Comunicado do FC Porto


No futebol português há umas regras para todos os clubes e uma bolha de excepção para o Benfica, que permite ao clube viver em permanente regime alternativo, submetendo-se às regras e aos regulamentos da forma que lhe apetece e mais convém. Isto acontece devido à cumplicidade de várias entidades, desportivas e não desportivas, mas agora atingimos um nível de sublimação com o presidente do clube a afirmar sem se rir que desconhece a existência de claques no clube.

Mais do que uma forma ardilosa de procurar eximir-se às responsabilidades de apoiar duas claques ilegais, como são os No Name e os Diabos Vermelhos, Luís Filipe Vieira goza com todos os adeptos de futebol, com as autoridades desportivas e com a polícia, que ainda na última época levantou dezenas de autos devido a incidentes protagonizados pelas duas claques. Aliás, esta situação é conhecida ao mais alto nível, designadamente pelo primeiro-ministro e outros membros do governo, que nos últimos anos assistem a jogos no Estádio da Luz.

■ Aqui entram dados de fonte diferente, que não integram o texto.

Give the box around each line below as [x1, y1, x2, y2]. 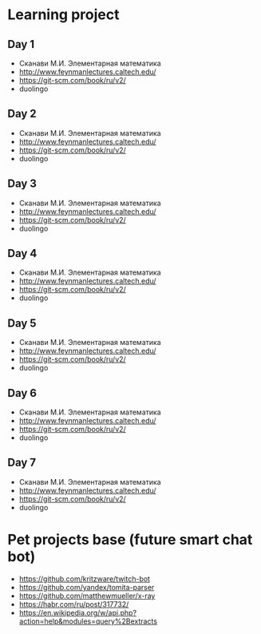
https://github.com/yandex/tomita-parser [18, 582, 155, 592]
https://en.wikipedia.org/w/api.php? [18, 608, 137, 617]
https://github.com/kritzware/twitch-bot [18, 573, 151, 584]
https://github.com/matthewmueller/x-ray [18, 591, 156, 600]
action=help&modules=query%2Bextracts [18, 616, 157, 626]
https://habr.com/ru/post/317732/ [18, 599, 129, 608]
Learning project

E não, não se trata de uma questão semântica, entre grupo organizado de adeptos ou de sócios, as claques do Benfica existem, Luís Filipe Vieira sabe disso perfeitamente, sabe-o tão bem que o Benfica até paga o aluguer de carrinhas para transportar esses adeptos, sabe-o tão bem que o treinador da equipa principal dá os parabéns em conferência de imprensa quando as claques fazem anos. Sabe-o tão bem que cede instalações no estádio às claques, sabe-o tão bem que as claques beneficiam de bilhetes a preços reduzidos…Pior, muito pior, sabe-o muito bem, pois certamente não se esqueceu de que em Abril deste ano a claque No Name foi mais uma vez responsável por uma morte de um adepto. Infelizmente, nem este género de tragédias faz esta gente ter um pouco mais de decoro e responsabilidade. E que só acontecem devido à cumplicidade dos sucessivos governos, incapazes de fazer cumprir as leis.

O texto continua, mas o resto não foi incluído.